▶ [ABOUT THIS TASK]
In the records that follow, find the line containing "create table matches" and the line containing "ConstrainedInternet – limité", then transcribe both and every line between them exactly, omitting pictures.

Data records
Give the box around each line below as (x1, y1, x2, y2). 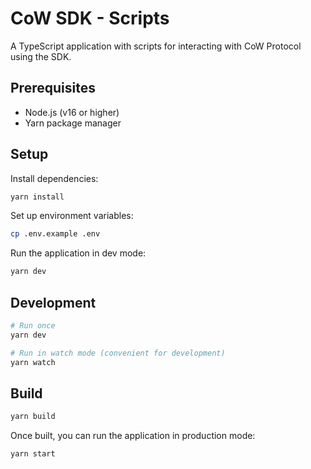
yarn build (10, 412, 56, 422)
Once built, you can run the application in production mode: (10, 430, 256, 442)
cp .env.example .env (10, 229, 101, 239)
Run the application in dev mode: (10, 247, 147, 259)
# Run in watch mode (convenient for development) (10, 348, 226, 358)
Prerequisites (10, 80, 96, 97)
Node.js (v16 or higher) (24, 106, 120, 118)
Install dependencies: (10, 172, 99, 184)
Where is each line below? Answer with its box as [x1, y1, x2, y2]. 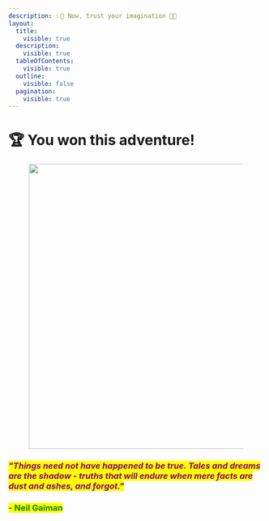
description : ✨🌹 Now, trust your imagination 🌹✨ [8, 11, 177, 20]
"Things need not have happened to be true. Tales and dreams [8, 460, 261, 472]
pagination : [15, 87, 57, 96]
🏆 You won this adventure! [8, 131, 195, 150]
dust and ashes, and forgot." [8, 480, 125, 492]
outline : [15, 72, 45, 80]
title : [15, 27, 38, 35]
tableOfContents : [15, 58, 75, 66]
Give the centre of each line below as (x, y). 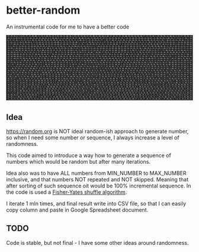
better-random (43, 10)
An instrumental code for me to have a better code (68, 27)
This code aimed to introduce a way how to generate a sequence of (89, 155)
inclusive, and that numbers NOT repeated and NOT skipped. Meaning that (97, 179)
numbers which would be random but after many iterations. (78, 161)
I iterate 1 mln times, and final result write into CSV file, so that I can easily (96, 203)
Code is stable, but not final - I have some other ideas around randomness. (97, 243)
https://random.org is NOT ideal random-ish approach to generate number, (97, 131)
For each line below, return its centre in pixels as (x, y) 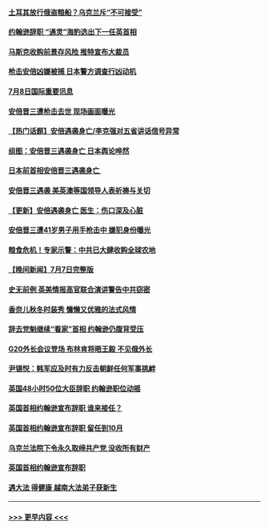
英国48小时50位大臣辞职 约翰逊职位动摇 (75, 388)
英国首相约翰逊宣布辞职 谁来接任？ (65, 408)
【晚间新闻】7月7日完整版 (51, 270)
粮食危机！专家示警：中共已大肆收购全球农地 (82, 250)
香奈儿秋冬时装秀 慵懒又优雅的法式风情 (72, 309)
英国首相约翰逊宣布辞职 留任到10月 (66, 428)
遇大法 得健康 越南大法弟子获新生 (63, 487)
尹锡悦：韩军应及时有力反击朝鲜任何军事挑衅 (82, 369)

==

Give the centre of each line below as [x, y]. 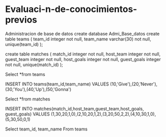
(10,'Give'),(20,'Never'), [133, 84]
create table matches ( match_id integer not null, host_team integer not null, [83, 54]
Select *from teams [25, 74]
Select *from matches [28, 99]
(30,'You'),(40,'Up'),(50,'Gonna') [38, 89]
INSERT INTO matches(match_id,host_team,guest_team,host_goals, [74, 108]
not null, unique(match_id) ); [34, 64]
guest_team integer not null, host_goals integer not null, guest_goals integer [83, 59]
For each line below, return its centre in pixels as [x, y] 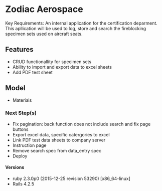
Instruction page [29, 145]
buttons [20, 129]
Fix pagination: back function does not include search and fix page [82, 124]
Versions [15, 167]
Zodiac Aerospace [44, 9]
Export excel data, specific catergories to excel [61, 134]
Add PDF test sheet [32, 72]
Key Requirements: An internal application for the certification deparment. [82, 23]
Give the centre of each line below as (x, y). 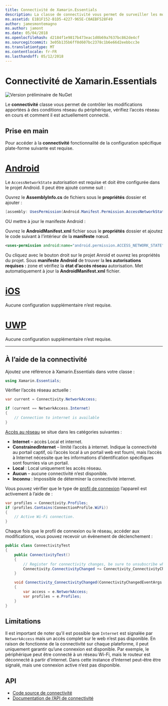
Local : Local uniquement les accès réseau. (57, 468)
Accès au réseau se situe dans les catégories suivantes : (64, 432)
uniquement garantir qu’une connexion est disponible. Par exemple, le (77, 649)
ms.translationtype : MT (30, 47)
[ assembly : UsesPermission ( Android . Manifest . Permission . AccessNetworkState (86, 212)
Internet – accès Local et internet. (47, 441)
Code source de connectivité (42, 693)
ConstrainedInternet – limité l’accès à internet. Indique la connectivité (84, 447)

==

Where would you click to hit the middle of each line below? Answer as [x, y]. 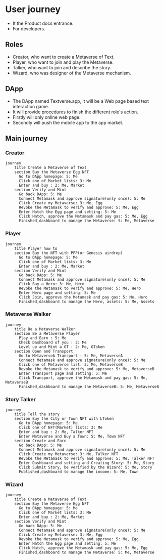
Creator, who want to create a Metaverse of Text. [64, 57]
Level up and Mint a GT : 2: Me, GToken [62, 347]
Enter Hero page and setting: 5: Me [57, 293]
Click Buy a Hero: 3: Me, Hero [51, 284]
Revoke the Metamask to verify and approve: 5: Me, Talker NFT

▶ [RESPONSE BELOW]
create table matches ( match_id integer not null, host_team integer not null, [83, 54]
Select *from teams [25, 74]
Select *from matches [28, 99]
(30,'You'),(40,'Up'),(50,'Gonna') [38, 89]
INSERT INTO matches(match_id,host_team,guest_team,host_goals, [74, 108]
not null, unique(match_id) ); [34, 64]
guest_team integer not null, host_goals integer not null, guest_goals integer [83, 59]
For each line below, return its centre in pixels as [x, y] 
Instruction page [29, 145]
buttons [20, 129]
Fix pagination: back function does not include search and fix page [82, 124]
Versions [15, 167]
Zodiac Aerospace [44, 9]
Export excel data, specific catergories to excel [61, 134]
Add PDF test sheet [32, 72]
Key Requirements: An internal application for the certification deparment. [82, 23]
Give the centre of each line below as (x, y). 
Local : Local uniquement les accès réseau. (57, 468)
Accès au réseau se situe dans les catégories suivantes : (64, 432)
uniquement garantir qu’une connexion est disponible. Par exemple, le (77, 649)
ms.translationtype : MT (30, 47)
[ assembly : UsesPermission ( Android . Manifest . Permission . AccessNetworkState (86, 212)
Internet – accès Local et internet. (47, 441)
Code source de connectivité (42, 693)
ConstrainedInternet – limité l’accès à internet. Indique la connectivité (84, 447)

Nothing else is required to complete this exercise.